Newly released Census data says the average size of single-family homes built in the U.S. in 2013 was 2,598 square feet. That’s plenty big.
Before the housing bubble burst, it seemed like everyone was building McMansions. But times have changed, and it’s the wealthy people who have driven the average home size to an all-time high. CNN Money said:
“If you had a lot of money in the stock market, it has doubled since 2009,” said Stephen Melman, director of Economic Services for the National Association of Home Builders.
And many have used those riches to buy even bigger places, he said.
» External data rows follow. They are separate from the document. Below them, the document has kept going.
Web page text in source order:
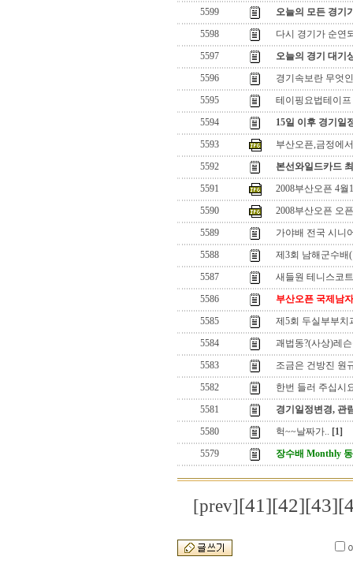
5599
오늘의 모든 경기
5598
다시 경기가 순연
5597
오늘의 경기 대기
5596
경기속보란 무엇
5595
테이핑요법테이프
5594
15일 이후 경기
5593
부산오픈,금정에
5592
본선와일드카드
5591
2008부산오픈 4
5590
2008부산오픈 오
5589
가야배 전국 시니
5588
제3회 남해군수배
5587
새들원 테니스코
5586
부산오픈 국제남
5585
제5회 두실부부치
5584
괘법동?(사상)레
5583
조금은 건방진 원
5582
한번 들러 주십시
5581
경기일정변경, 관
5580
헉~~날짜가.. [1]
5579
장수배 Monthly
[prev][41][42][43]

At the same time, relatively few first-time homebuyers — the biggest market for smaller homes — are able to buy homes, said Melman.
While many potential young homebuyers are having a hard time getting a mortgage, other young people are saddled with student loan debt and not looking to purchase a home.
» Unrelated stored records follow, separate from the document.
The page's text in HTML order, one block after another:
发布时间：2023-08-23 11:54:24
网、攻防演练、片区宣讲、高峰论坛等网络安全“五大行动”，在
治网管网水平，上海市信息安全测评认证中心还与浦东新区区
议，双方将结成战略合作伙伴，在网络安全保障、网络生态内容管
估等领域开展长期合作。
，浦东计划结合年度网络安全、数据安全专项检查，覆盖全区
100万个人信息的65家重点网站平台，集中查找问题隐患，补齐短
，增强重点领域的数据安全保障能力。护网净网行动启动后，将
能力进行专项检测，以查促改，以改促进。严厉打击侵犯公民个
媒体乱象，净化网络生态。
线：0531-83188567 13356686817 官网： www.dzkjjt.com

Because of this, the market for small homes (1,400 square feet or less), has dropped to just 4 percent of new home construction, CNN Money said. In 2005, the small-home market was at 9 percent.
While houses in the U.S. are growing in size, households are actually shrinking. That led The Washington Post to ask:
What, then, do we want all of this room for? What’s particularly striking in the Census Bureau’s historic data on new housing characteristics is the growth of what would be luxuries for many households: fourth bedrooms, third bathrooms, three-car garages.
When I was in high school, I spent a summer living with my aunt and uncle in Graham, Wash. Through my aunt, I met a Spanish foreign exchange student who was spending a few months in America.
He was shocked at the size of American houses. He couldn’t understand why we would need or want so many rooms and so much space. He was also surprised that the vehicles we drove were so big — trucks and SUVs, and even our cars. He viewed our big homes and vehicles as a needless excess, and he was probably right.